Example 5: Eliminate Outliers for Standard Process Analysis
Scenario: A manufacturing company wants to analyze their standard production process by removing extreme outliers that represent equipment failures or exceptional circumstances, focusing on the typical 95% of cases.
Settings:
- Filter List Configuration:
- Filter 1: Cycle_Time_Hours BETWEEN 2 AND 48
- Filter 2: Number_of_Rework_Loops LESS THAN 3
- Filter 3: Production_Status NOT IN ["Emergency", "Experimental", "Failed"]
- Filter 4: Defect_Rate LESS THAN 0.05
- Logic: Filter 1 AND Filter 2 AND Filter 3 AND Filter 4
Output: Removes outlier cases:
- Cases with extreme cycle times (< 2 hours or > 48 hours)
- Excessive rework (3+ loops)
- Non-standard production runs
- High defect rates (> 5%)
Before: 25,000 production runs with high variance After: 23,750 standard production runs Removed: 1,250 outlier cases (5% of total)
Insights: The filtered dataset represents normal operating conditions, enabling accurate baseline metrics, realistic improvement targets, and identification of standard process variations versus exceptional events.
Output
The Filter Process Log enrichment produces a permanently modified dataset with the following characteristics:
Modified Process Log: The enrichment returns a new SuperLog object containing only the cases that meet your filter criteria. All filtered cases and their associated events are permanently removed from the working dataset. This is an irreversible operation within the current analysis session.
Case Count Reduction: The number of cases in your dataset will decrease based on the filter criteria. You can monitor this reduction in the dataset statistics to ensure the filtering achieved the expected results.
Event Count Impact: When cases are removed, all events belonging to those cases are also removed. This can significantly reduce the total event count, especially for cases with many events.
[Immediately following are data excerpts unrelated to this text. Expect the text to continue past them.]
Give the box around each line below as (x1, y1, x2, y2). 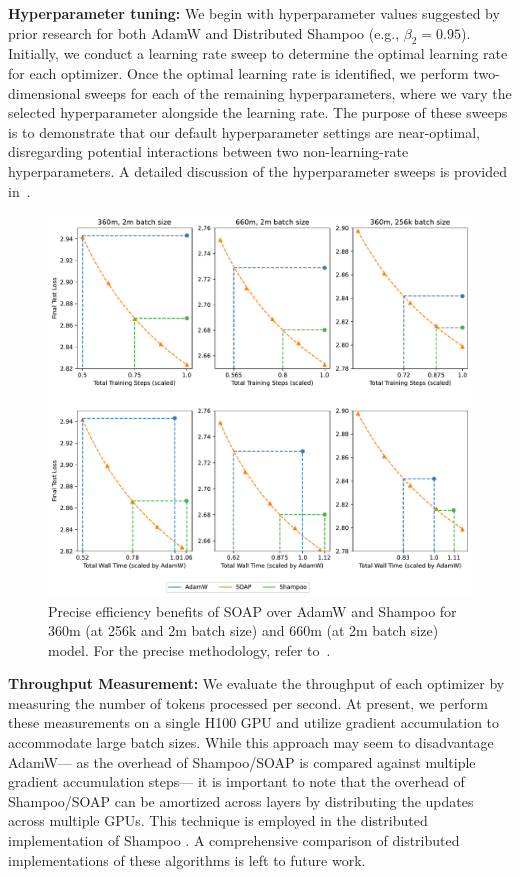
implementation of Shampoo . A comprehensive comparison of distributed (8, 830, 460, 851)
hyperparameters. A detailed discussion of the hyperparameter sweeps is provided (8, 160, 507, 181)
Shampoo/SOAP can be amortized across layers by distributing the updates (8, 790, 474, 811)
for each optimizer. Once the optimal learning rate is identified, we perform (8, 62, 469, 83)
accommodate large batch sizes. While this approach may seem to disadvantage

Preserved Data Structure: All existing attributes, both at the case and event level, remain intact for the retained cases. The enrichment only removes entire cases; it doesn't modify the structure or content of surviving cases.
Performance Benefits: The reduced dataset size leads to faster execution of all subsequent enrichments, filters, and calculations. This is particularly noticeable with complex process mining operations.
Downstream Impact: All analyses, visualizations, and exports will reflect the filtered dataset. Ensure you save a copy of the original dataset if you need to reference the complete data later.
Important Considerations
Permanent Operation: Unlike visualization filters that temporarily hide data, this enrichment permanently removes data from your working dataset. Always maintain a backup of your original data before applying this enrichment.
Order of Operations: Apply this enrichment early in your analysis workflow if you know certain data is irrelevant. This improves performance for all subsequent operations.
Filter Validation: Test your filters using the preview functionality before executing the enrichment to ensure you're retaining the intended data.
Cascading Effects: Removing cases might impact calculations that depend on the full dataset, such as percentile calculations or relative performance metrics.
This documentation is part of the mindzie Studio process mining platform.